What this task involves:
In the data that follows, every line containing the word "papier" should be returned.

Stored items
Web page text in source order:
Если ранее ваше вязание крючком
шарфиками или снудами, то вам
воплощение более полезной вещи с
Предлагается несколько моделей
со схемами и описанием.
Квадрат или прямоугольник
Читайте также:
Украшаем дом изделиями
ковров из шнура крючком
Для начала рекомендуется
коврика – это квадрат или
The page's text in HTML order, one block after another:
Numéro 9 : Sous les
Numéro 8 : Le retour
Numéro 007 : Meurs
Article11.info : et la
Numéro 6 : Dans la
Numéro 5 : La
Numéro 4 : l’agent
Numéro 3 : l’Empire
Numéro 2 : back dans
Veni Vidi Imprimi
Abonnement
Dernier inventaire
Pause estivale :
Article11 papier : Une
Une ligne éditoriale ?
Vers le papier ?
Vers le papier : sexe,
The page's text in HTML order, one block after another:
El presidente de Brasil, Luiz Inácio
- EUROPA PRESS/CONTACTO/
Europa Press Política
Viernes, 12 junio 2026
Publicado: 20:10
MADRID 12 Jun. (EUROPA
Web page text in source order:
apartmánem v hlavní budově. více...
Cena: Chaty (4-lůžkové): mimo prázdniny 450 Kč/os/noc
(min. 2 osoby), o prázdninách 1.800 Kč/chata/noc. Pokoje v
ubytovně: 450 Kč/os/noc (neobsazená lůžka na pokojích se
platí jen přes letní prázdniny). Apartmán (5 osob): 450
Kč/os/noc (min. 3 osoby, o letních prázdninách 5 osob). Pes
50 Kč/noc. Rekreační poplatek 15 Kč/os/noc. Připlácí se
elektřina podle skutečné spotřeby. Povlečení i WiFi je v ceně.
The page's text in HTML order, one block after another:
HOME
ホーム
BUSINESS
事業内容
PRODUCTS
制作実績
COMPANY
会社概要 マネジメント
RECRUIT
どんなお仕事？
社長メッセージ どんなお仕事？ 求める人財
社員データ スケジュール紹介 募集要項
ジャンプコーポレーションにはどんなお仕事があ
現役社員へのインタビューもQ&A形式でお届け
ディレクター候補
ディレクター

Completed task:
Article11 papier : Une
Vers le papier ?
Vers le papier : sexe,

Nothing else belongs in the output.